(Excerpts from a dataset)
____________

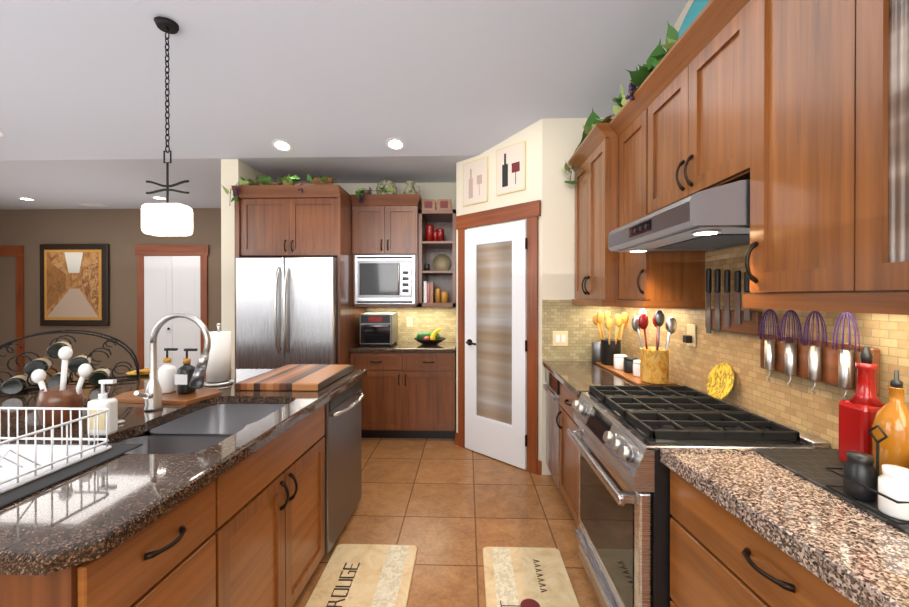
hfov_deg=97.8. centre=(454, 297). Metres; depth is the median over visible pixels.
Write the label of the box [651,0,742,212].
upper cabinet
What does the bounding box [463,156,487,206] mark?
print
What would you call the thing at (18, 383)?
wine rack
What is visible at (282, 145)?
recessed light
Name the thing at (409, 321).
electrical outlet plate
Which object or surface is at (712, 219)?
range hood
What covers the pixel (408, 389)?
base cabinet
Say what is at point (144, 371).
plate
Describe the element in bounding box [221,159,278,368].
wall
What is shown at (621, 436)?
range
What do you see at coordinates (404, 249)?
upper cabinet
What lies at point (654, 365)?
utensil crock
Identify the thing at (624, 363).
canister
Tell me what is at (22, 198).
recessed light
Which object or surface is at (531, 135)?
wall
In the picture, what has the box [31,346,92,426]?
utensil crock
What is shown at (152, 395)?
faucet
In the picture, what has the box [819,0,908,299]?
upper cabinet
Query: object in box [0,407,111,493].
dish rack
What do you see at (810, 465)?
mat
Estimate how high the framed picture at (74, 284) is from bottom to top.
1.200 m
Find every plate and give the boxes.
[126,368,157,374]
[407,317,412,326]
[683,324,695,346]
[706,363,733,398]
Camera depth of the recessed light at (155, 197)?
5.15 m
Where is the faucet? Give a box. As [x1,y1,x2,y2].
[118,312,210,423]
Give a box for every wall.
[0,208,220,367]
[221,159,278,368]
[295,182,455,208]
[456,119,541,460]
[542,118,611,474]
[663,0,833,448]
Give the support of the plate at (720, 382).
on the range at (621, 436)
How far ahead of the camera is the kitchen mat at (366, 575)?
1.99 m
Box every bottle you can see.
[87,380,117,435]
[157,348,177,393]
[175,348,197,393]
[839,346,883,462]
[872,370,908,475]
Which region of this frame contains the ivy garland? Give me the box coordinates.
[222,172,336,205]
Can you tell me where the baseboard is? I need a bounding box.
[455,432,541,474]
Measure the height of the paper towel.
0.353 m
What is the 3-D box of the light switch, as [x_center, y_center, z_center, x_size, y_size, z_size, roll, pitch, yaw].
[0.837,0.320,3.137,0.120,0.120,0.009,0,0,2]
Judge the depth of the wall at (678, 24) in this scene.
2.27 m
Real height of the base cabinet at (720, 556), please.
0.862 m
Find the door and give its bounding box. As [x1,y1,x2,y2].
[456,200,540,474]
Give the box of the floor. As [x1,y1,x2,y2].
[293,438,600,606]
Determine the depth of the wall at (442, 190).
4.50 m
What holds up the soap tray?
on the island countertop at (100, 510)
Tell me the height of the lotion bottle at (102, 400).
0.200 m
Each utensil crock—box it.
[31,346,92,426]
[593,311,628,365]
[632,309,676,383]
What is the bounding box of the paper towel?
[203,323,233,386]
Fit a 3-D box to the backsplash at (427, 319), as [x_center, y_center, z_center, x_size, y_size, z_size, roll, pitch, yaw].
[-0.489,0.283,4.500,1.046,0.416,0.012,0,0,2]
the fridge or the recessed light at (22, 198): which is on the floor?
the fridge
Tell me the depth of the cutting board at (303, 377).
2.28 m
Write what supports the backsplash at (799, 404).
attached to the wall at (678, 24)
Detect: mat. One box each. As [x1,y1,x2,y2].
[0,442,142,507]
[305,544,416,606]
[483,547,579,606]
[752,448,908,534]
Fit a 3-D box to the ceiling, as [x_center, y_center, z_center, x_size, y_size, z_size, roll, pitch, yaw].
[-3.377,-2.320,1.149,9.500,2.056,9.470,0,0,2]
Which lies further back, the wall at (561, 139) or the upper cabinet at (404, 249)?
the upper cabinet at (404, 249)
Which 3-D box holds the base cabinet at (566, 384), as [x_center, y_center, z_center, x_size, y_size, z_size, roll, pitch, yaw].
[0.991,0.955,2.629,0.630,0.914,1.013,0,0,2]
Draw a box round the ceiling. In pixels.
[0,0,687,209]
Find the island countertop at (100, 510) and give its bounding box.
[0,367,366,575]
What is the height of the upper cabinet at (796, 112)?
1.370 m
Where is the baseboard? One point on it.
(539, 467)
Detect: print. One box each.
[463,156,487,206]
[496,140,525,195]
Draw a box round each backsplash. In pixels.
[365,307,455,340]
[542,244,908,449]
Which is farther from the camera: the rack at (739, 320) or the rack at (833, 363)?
the rack at (739, 320)
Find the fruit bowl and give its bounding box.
[413,328,445,344]
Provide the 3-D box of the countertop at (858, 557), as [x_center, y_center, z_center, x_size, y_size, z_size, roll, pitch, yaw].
[0.944,0.533,0.162,0.570,0.050,2.344,0,0,2]
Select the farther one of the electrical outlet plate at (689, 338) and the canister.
the canister
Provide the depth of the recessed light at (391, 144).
3.47 m
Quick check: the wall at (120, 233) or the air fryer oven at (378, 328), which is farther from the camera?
the wall at (120, 233)
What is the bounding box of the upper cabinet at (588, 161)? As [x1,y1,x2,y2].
[571,117,606,303]
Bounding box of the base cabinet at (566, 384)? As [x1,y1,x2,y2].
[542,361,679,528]
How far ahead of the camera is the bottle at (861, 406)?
1.14 m
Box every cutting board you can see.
[234,364,353,390]
[596,362,676,385]
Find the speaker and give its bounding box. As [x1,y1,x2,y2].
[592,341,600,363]
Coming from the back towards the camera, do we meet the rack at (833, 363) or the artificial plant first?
the artificial plant
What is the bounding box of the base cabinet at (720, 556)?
[670,469,857,606]
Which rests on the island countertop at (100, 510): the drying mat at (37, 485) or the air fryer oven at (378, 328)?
the drying mat at (37, 485)
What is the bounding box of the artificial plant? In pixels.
[355,185,393,202]
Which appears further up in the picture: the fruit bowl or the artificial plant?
the artificial plant
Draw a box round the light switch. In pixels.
[553,331,567,345]
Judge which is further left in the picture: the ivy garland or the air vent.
the air vent
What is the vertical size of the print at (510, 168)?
0.400 m
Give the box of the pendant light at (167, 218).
[141,16,192,235]
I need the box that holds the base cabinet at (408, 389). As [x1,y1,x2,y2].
[349,341,455,438]
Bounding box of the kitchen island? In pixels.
[0,379,363,606]
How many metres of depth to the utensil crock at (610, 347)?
2.81 m
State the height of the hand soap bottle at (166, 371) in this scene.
0.224 m
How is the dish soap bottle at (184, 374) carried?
on the soap tray
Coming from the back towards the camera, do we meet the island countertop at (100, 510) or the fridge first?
the fridge
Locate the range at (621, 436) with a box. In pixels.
[567,385,829,606]
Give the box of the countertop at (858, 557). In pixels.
[660,447,908,606]
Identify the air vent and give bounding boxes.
[79,204,108,206]
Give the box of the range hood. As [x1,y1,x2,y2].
[608,179,749,251]
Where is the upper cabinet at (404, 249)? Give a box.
[351,179,455,306]
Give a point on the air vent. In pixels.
(88, 205)
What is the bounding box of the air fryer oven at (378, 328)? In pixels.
[359,312,397,345]
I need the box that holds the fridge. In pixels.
[236,257,337,368]
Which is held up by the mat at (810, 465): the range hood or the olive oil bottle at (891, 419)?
the olive oil bottle at (891, 419)
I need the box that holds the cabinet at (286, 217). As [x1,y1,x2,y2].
[222,172,364,368]
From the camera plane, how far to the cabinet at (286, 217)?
3.67 m
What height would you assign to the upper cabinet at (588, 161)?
1.136 m
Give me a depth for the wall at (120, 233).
5.86 m
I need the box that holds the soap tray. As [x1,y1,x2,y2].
[112,388,221,404]
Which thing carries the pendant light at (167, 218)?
hanging from the ceiling
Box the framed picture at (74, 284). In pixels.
[40,244,109,325]
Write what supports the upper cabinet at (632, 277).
attached to the wall at (678, 24)
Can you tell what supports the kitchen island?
on the floor
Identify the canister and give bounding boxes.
[614,354,639,376]
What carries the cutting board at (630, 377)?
on the base cabinet at (566, 384)
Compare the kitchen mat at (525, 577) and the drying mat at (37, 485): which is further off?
the kitchen mat at (525, 577)
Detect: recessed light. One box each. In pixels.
[17,197,35,200]
[152,196,165,199]
[272,139,292,151]
[386,138,404,149]
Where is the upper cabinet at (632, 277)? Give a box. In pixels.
[607,64,704,303]
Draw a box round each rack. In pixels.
[0,330,139,394]
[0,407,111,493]
[705,268,762,335]
[760,309,879,399]
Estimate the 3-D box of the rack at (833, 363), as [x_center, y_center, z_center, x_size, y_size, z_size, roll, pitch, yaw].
[1.228,0.183,1.396,0.080,0.281,0.450,0,0,2]

____________

*DIRECTIONS FOR THIS TASK*. The required output is the line containing "Write what supports the upper" through the last line of the records above, each copied exactly and nothing more.

*YOUR RESPONSE*.
Write what supports the upper cabinet at (632, 277).
attached to the wall at (678, 24)
Can you tell what supports the kitchen island?
on the floor
Identify the canister and give bounding boxes.
[614,354,639,376]
What carries the cutting board at (630, 377)?
on the base cabinet at (566, 384)
Compare the kitchen mat at (525, 577) and the drying mat at (37, 485): which is further off?
the kitchen mat at (525, 577)
Detect: recessed light. One box each. In pixels.
[17,197,35,200]
[152,196,165,199]
[272,139,292,151]
[386,138,404,149]
Where is the upper cabinet at (632, 277)? Give a box. In pixels.
[607,64,704,303]
Draw a box round each rack. In pixels.
[0,330,139,394]
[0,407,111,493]
[705,268,762,335]
[760,309,879,399]
Estimate the 3-D box of the rack at (833, 363), as [x_center, y_center, z_center, x_size, y_size, z_size, roll, pitch, yaw].
[1.228,0.183,1.396,0.080,0.281,0.450,0,0,2]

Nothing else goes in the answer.